• Requirement: Report every line of the listing below in which the string "that" appears.

• Data provided:
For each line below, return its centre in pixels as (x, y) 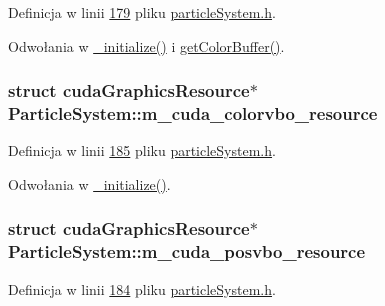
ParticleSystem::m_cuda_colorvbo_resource (193, 113)
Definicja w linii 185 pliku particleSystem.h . (142, 150)
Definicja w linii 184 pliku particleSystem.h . (142, 288)
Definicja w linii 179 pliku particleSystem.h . (142, 12)
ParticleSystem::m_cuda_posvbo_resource (187, 251)
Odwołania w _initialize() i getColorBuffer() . (146, 45)
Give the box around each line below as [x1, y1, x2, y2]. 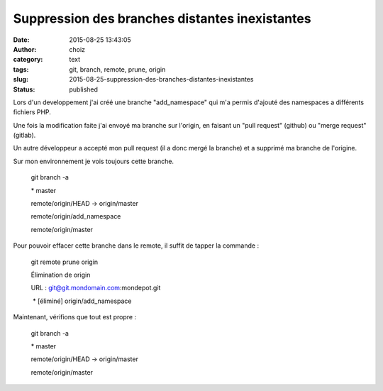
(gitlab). [13, 131, 36, 140]
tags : [13, 65, 29, 74]
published [69, 85, 99, 94]
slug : [13, 75, 28, 84]
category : [13, 55, 43, 64]
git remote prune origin [30, 258, 99, 266]
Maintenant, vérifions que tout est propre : [13, 313, 137, 321]
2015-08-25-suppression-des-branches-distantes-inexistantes [69, 75, 254, 84]
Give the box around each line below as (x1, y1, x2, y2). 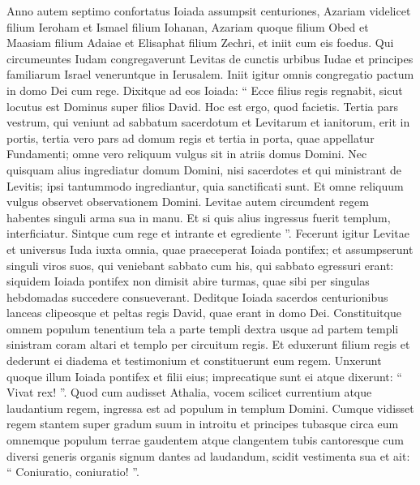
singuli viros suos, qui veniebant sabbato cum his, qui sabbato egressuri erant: (6, 256, 394, 273)
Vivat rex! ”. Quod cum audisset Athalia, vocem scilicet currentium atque (6, 384, 372, 401)
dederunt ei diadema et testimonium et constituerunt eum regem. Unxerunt (6, 352, 382, 369)
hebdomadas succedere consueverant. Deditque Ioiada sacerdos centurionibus (6, 288, 388, 305)
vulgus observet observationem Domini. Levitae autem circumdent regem (6, 193, 369, 210)
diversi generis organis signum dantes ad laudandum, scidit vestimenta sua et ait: (6, 447, 410, 464)
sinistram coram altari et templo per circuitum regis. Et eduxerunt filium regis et (6, 336, 410, 353)
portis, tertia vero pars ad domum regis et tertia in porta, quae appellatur (6, 129, 375, 146)
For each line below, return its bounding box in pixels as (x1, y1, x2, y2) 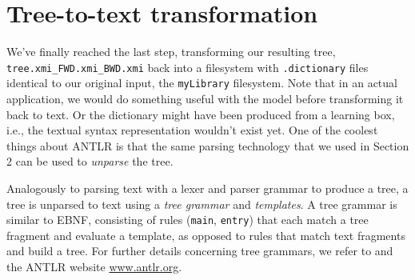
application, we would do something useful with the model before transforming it (6, 90, 404, 107)
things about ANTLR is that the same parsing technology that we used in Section (6, 137, 409, 154)
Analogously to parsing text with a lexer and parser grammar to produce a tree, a (6, 180, 409, 196)
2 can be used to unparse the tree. (6, 153, 174, 170)
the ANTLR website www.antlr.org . (6, 258, 182, 275)
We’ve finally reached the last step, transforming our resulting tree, (6, 43, 336, 60)
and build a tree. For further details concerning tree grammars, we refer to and (6, 242, 393, 259)
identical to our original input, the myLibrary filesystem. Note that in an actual (6, 74, 397, 91)
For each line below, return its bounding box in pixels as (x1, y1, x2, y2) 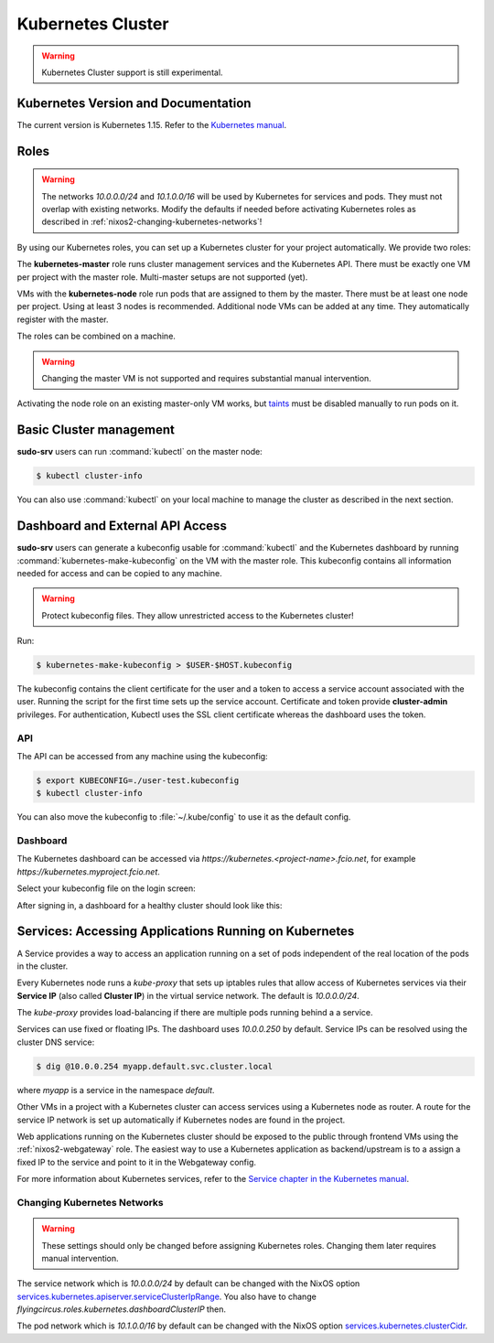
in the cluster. (16, 961, 69, 972)
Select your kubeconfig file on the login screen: (16, 883, 196, 894)
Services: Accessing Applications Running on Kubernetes (16, 924, 355, 940)
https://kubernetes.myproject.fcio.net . (16, 865, 160, 877)
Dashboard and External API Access (16, 518, 228, 534)
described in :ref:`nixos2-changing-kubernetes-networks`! (41, 216, 263, 228)
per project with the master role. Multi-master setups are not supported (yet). (16, 271, 308, 283)
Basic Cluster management (16, 422, 176, 438)
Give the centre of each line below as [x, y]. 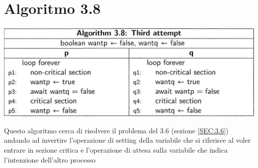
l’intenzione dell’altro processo [50, 159]
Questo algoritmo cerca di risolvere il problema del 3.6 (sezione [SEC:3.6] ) [116, 130]
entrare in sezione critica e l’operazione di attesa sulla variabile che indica [116, 150]
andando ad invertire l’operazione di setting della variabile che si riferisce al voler [128, 140]

• Worked solution:
things about ANTLR is that the same parsing technology that we used in Section (6, 137, 409, 154)
identical to our original input, the myLibrary filesystem. Note that in an actual (6, 74, 397, 91)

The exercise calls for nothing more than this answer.